The further travel of the proceedings before the Commissioner of Income-tax (Appeals) appears to have received a rubber stamp endorsement on the basis that for the earlier years, the guarantee commission has been treated as capital expenditure and in this way, the first appellate authority preferred to be in line.
The Income-tax Appellate Tribunal considered the submissions before it.
On behalf of the Department, it was contended that the guarantee commission is on par with interest payable on deferred payment scheme and it is only the commission which is payable as on the date of production that could be viewed as revenue expenditure. Reliance was placed on Explanation 8 to section 43(1) of the Income-tax Act. It was urged on behalf of the Department that the commission was paid in connection with the acquisition of asset and, therefore, it was rightly disallowed.

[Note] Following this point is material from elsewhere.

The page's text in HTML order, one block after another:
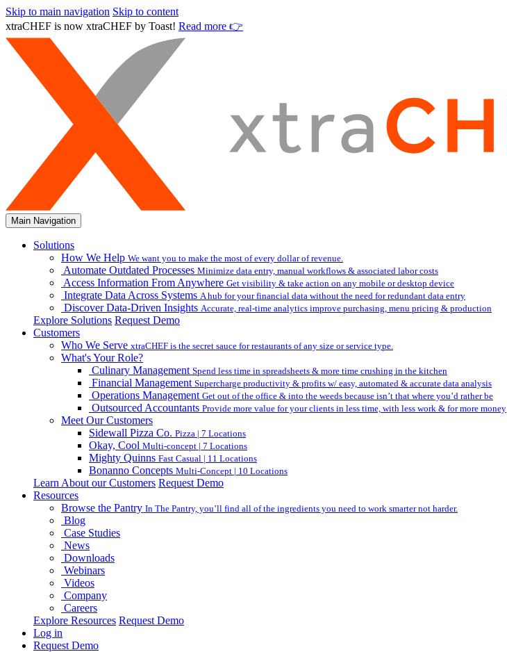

On behalf of the assessee, reliance was placed on the decision of the Madras High Court in Sivakami Mills Ltd. v. CIT (1979) 120 ITR 211. The Tribunal has observed that the Madras High Court held that the payment of guarantee commission was unrelated to the working out of the cost of acquisition of any depreciable machinery, plant or other asset but was an expenditure which was incurred in the course of carrying on the business and was not incurred prior to the commencement of the business. The Tribunal relied on the reasoning that the payment was so closely related to the business that it could be viewed as an integral part of the conduct of the business and would, therefore, be a revenue expenditure. Reliance was also placed on the continuance of the reasoning in the process that it did not bring into existence any asset of an enduring nature nor did it bring any other advantage of an ensuring benefit. It is observed by the Tribunal that the acquisition of the machinery on instalment terms was only a business exigency. The very nature of the expenditure and the time at which it had been incurred would justify the claim of the expenditure as revenue expenditure. The guarantee commission was paid after the commencement of the business and during the subsistence of the business, as it was incurred by an existing business undertaking. It is only when guarantee commissions are paid in relation to the acquisition of assets prior to the commencement of the business itself, that would call for treating the same as capital expenditure and not the expenditure that is incurred after the commencement of the business. The Tribunal has further recorded that guarantee commission which is payable during the construction period or the pre-commencement period of a business would have to be naturally treated as capital expenditure, and not the expenditure that is incurred during the subsistence of the business after its commencement. Following this logic, the Tribunal held that the assessee is entitled to a deduction of Rs.78,913 on the basis that it is in the process of incurring of revenue expenditure. This decision of the Tribunal required the Revenue to bring the proceeding before us, expecting our answer to the question formulated at the outset.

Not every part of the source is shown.